Гной, правда, успел поработать изрядно – правое бедро раздулось и превратилось в огромное веретено. Коленный сустав спасти уже не представлялось возможным. Но резекция, по всем показаниям, должна была несомненно помочь. Да, больной остался бы инвалидом – при резекции нога утрачивает способность сгибаться в колене и становится короче – превращается в своего рода «естественный протез». Но, главное, жизнь… жизнь была бы спасена. Если бы больной выдержал операцию.
Перед операцией, до того, как Проценко дали наркоз, владыка тихо спросил лейтенанта:
– Верите ли вы в Бога?
Проценко хмыкнул:
– Нет, – и смерил епископа насмешливым взглядом.
Епископ молча отошёл. Он часто в своей жизни видел этот насмешливый взгляд. Так смотрели на него все неверующие – неважно, были ли это действительно учёные люди – его коллеги, или студенты-первокурсники – ничего пока не знающие о медицине. Или даже подростки, воспитанные большевистской пропагандой. Снисходительный взгляд: нам, дескать, все ваши басни известны… У больных этот взгляд имел еще один оттенок, особенно неприятный. Оттенок укоризны. Будто больные упрекали его, епископа, за то, что он заводил разговор про Бога, пользуясь своим положением. Положением здорового человека, и к тому же – врача.
Будь его желание, он бы никого и ни о чём не спрашивал. Он ненавидел навязчивость, тем более не хотел навязывать самое дорогое – свою веру. Но здесь, на границе между жизнью и смертью, все его собственные желания, все второстепенные соображения уходили на второй план. Он обязан был задать этот простой вопрос. И дать – возможно в одном случае из десяти – настоящую надежду. Не на временную жизнь – на вечную.
Так что – Бог с ним, с этим насмешливым взглядом… взгляды меняются. И люди меняются, пусть и очень-очень редко. Пока есть время – есть надежда. Богу всё возможно.
Пока Проценко погружался в наркотический сон, владыка ненадолго уединился в своей каморке, располагавшейся в конце коридора, – какое счастье, что она у него была!
Волевым усилием отрешась от какофонии больничного многоголосья, доносящегося сквозь тонкую перегородку, с болью в сердце епископ Лука молился о рабе Божием Василии (так звали Проценко) – «о здравии и спасении». Молился горячо и истово – как всё и всегда делал в своей жизни.
«…Покажи посещение страждущему рабу Твоему, и избави от недуг и горьких болезней… и воздвигни во еже пети Тя и славити непрестанно… Ты бо един еси недуги и болезни рода нашего понесый и вся могий, яко многомилостив…».

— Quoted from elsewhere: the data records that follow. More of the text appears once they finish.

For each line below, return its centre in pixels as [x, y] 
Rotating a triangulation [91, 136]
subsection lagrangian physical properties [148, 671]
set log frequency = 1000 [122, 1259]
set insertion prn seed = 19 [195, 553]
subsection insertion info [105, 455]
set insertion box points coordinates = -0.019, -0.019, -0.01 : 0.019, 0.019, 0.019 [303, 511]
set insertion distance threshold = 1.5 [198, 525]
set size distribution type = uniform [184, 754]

…И вот на столе – труп лейтенанта. Сердце больного не выдержало операции.
Владыка перекрестил покойника и вышел из операционной.

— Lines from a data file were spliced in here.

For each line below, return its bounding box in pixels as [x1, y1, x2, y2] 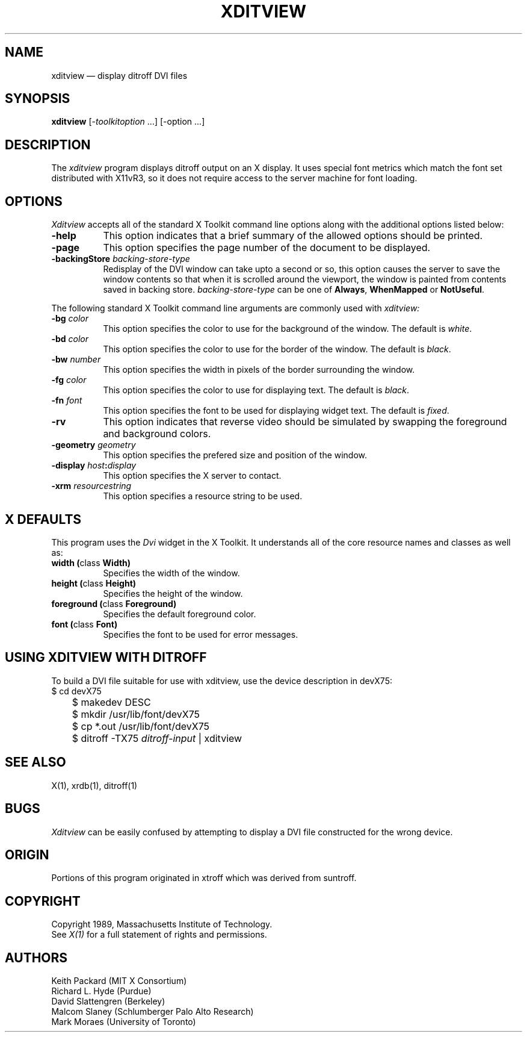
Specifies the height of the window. [103, 588, 243, 599]
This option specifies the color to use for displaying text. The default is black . [103, 385, 409, 396]
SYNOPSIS [5, 91, 70, 107]
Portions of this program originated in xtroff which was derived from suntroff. [51, 873, 357, 883]
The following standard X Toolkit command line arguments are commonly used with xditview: [51, 303, 420, 314]
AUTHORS [5, 950, 68, 965]
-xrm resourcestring [51, 481, 132, 491]
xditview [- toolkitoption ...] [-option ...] [51, 116, 205, 127]

Он медленно зашагал по коридору. Кто-то поздоровался с ним, но епископ не ответил – не заметил. Смерть. Еще одна смерть. Душа опустошена. О, Господи!
***
– Валентин Феликсович! Валентин Феликсович!! – настойчиво звали из-за перегородки.
Епископ Лука приоткрыл дверь каморки. Врач Лидия Ивановна и медсестра Таисия Петровна. Наверное, насчёт второй операции. Ну, конечно.

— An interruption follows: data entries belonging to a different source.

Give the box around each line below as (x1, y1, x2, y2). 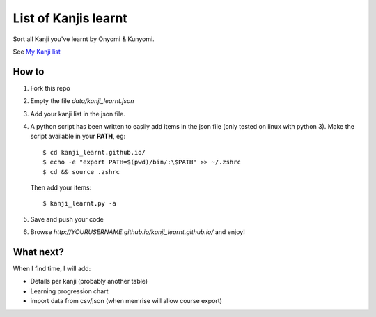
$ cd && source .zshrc (42, 168, 120, 176)
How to (13, 65, 45, 77)
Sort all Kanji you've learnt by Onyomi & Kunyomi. (13, 35, 155, 43)
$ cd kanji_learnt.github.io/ (42, 148, 146, 156)
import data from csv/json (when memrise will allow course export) (30, 297, 223, 305)
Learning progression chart (30, 286, 109, 295)
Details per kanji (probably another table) (30, 277, 148, 286)
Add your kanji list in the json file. (30, 109, 125, 118)
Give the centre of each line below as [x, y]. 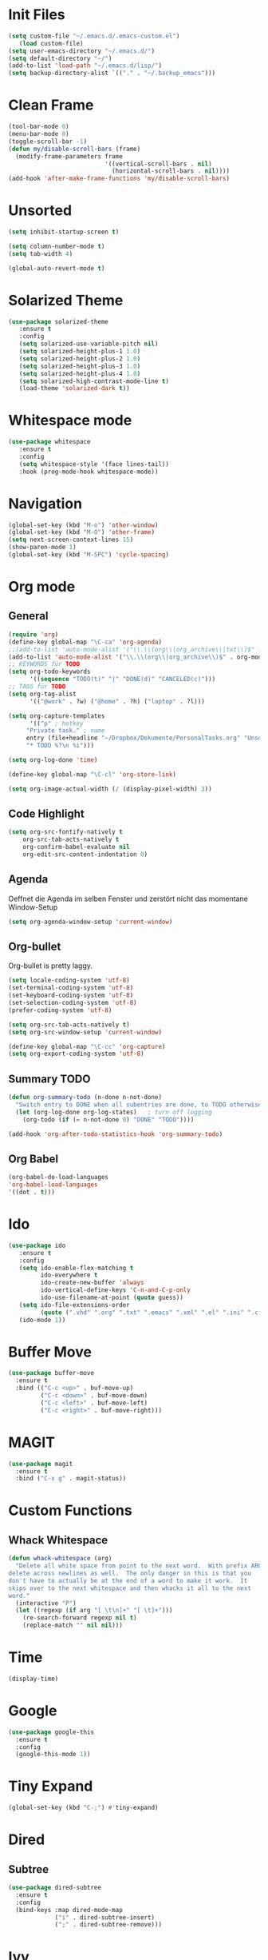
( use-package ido [37, 1245]
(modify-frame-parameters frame [69, 156]
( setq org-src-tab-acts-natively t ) [69, 1025]
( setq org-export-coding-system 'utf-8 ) [77, 1054]
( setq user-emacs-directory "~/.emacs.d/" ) [82, 51]
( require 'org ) [33, 634]
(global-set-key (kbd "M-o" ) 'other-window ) [83, 525]
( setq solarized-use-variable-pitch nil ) [89, 344]

– Вы сказали – к двенадцати часам готовить больного, – молодая врач вопросительно глядела на епископа Луку. – Или…
– Никаких «или», – Войно-Ясенецкий кивнул. – Благодарю вас. Пойдёмте, осмотрим больного ещё раз.
Они зашагали по коридору.
– Валентин Феликсович, вот ещё… – Лидия Ивановна понизила голос.
– Да?
– Парткомиссия прибыла… Проверять будут.
– Кого?
Впрочем, он и так знал – кого.
– Пусть проверяют, – сухо отозвался епископ Лука. – Слава Богу, у нас хорошие показатели.
– Да… – замялась Лидия Ивановна. – Но… говорят, кто-то пожаловался на… – она снизила громкость до шепота. – …молитвы перед операциями. Климова обещала установить партийный контроль за операционным процессом. А сегодня они хотят потребовать у вас обещания… чтобы больше не было молитв.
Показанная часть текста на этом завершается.